---------- Listed records
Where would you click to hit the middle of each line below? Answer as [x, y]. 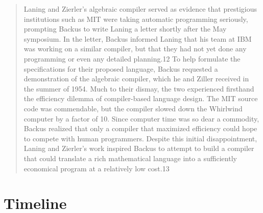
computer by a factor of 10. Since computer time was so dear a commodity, [141, 118]
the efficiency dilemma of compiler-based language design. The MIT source [141, 98]
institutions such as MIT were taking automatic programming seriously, [136, 19]
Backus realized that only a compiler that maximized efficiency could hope [140, 128]
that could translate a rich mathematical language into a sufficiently [130, 158]
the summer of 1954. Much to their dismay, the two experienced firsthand [139, 88]
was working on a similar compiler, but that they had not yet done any [135, 49]
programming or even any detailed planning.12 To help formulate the [132, 58]
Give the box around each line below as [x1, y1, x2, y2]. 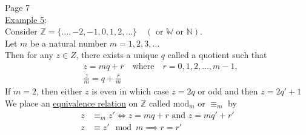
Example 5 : [5, 13, 47, 25]
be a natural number [30, 36, 107, 49]
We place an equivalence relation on [5, 96, 138, 109]
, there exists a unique [76, 48, 159, 61]
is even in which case [91, 85, 169, 97]
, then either [36, 85, 82, 97]
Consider [5, 25, 38, 38]
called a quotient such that [167, 48, 267, 61]
--------------------
● Directions: Where a line above contains the word "language", copy that line.

● Answer box:
the efficiency dilemma of compiler-based language design. The MIT source [141, 98]
that could translate a rich mathematical language into a sufficiently [130, 158]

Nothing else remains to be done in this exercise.